Home > Labour Disputes > Locked-out Journal de Montréal employees to launch free tabloid

Locked-out Journal de Montréal employees to launch free tabloid

September 4th, 2010

MONTREAL – Issued on the lip of Labour Day, the signal appears unmistakable.

A long-running labour dispute at the Journal de Montréal is now expected to extend into another phase in late October – with an announcement issued before the long weekend that the newspaper’s locked-out editorial and office employees are gearing up to begin publishing and distributing a free, weekly, French-language newspaper to hit Montreal’s streets this fall.

The tabloid will be called Rue Frontenac.

At least for the duration of the dispute, the new paper will extend into print the ruefrontenac.com brand of online journalism established on the Internet in early 2009, a week after 253 members of the Syndicate des travailleurs de l’information du Journal de Montréal were locked out.

The lockout took effect Jan. 24, 2009.

The Journal, part of the Quebecor media empire, has continued to publish.

The new paper will be launched even though a mediator appointed by the Quebec Labour Department less than a month ago continues to try to help settle the dispute, said Richard Bousquet, vice-president of the union’s editorial component.

At the outset of the dispute, “about half” of the 253 workers were in the newsroom – reporters, copy editors and others, he said. “Maybe 10 or a dozen” have since retired or quit for other jobs. Equivalent figures for the office-worker component weren’t available.

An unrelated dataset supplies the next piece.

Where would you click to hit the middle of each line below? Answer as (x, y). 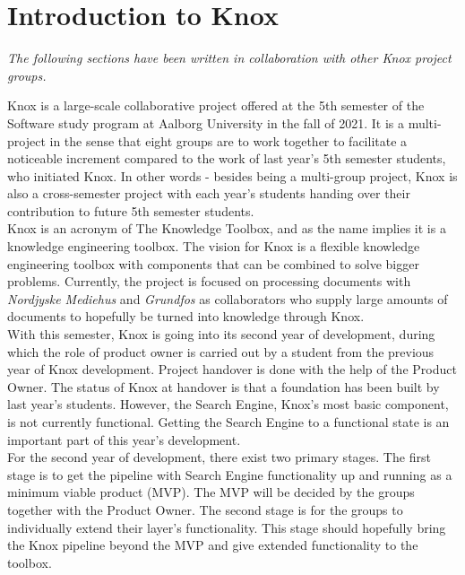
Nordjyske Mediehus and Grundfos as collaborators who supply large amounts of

The new tabloid, expected to appear every Thursday, will start at 48 pages with a “minimum” press run of 50,000 – offering a considerably broader variety of content than ruefrontenac.com, Bousquet said Saturday.

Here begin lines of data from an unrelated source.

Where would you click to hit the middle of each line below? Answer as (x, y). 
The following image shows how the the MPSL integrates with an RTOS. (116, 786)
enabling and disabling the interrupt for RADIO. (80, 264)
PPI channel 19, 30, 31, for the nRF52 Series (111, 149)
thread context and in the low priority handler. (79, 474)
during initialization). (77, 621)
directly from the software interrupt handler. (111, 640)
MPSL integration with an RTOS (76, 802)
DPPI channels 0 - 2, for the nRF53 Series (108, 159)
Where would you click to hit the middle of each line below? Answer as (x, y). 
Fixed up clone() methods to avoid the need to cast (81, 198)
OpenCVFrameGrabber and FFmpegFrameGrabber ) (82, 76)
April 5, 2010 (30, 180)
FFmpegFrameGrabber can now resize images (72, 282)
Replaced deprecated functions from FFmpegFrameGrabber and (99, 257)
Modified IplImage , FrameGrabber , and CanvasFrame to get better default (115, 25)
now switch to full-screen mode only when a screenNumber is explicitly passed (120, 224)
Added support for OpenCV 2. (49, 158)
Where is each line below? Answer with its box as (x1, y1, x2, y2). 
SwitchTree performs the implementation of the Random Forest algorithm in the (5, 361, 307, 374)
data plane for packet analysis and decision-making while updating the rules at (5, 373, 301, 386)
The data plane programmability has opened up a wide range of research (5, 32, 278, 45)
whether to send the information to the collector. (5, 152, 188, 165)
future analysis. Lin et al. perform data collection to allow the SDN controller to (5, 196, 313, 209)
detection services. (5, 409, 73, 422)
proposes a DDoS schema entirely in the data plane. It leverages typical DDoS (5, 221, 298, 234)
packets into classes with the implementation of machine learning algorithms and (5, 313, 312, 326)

Special investigative features, analysis and columns will augment news, sports, business and culture coverage, he added.

The paper will be distributed at newsstands across the Montreal region, from St. Jérôme north of Montreal Island to St. Jean sur Richelieu to the south, he said, and in person at street corners by locked-out workers bringing attention to the dispute, “especially in central Montreal.”

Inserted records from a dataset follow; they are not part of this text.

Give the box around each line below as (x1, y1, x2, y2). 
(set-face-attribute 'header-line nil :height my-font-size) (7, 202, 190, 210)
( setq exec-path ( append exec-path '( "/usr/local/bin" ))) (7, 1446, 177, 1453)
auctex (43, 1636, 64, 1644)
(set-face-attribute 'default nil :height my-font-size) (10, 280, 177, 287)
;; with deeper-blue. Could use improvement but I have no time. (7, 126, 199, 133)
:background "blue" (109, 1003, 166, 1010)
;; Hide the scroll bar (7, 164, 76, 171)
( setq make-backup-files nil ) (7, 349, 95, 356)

Exactly like ruefrontenac.com, Bousquet said, “it’s a pressure tactic” – but, equally, he added, the paper will provide and maintain “the level of journalistic credibility and rigour we’ve established with ruefrontenac.com.”

The website pulls in “more than 300,000 unique visitors” monthly – a majority in the 25-44 age bracket, “mostly males,” he said. The site each month serves up “more than 2.2 million page views,” he added.

Just like the website, Bousquet added, Rue Frontenac on newsprint will be designed to cover its non-labour operating and production costs through a combination of advertising revenues and contributions. The Canadian Auto Workers union recently contributed $25,000 to the battle, recognizing that “it crosses traditional union lines,” Bousquet said.

The support by the broader labour movement has been “very good, very encouraging,” he added.

The website “is doing better than break-even,” Bousquet said.

The same approach is planned for the new tabloid.

Bousquet wouldn’t specify the size of the website’s surplus.

Conventional wages aren’t part of the equation, for either the website or the planned newspaper.

That’s because since the start of the dispute, union members have been getting lockout pay amounting to 76 per cent of their usual after-tax income, furnished by various union strike funds.

Because such income is tax-free, “we have in effect each been losing about one-quarter of our purchasing power” for the duration, Bousquet said.

Meanwhile, with the lockout approaching its 20th month, an agreement by both sides not to provide details of negotiations remains in effect.

Jean Poirier, the mediator named in early August by the Quebec Labour Department, “is meeting with both parties.” That’s as far as Bousquet would go.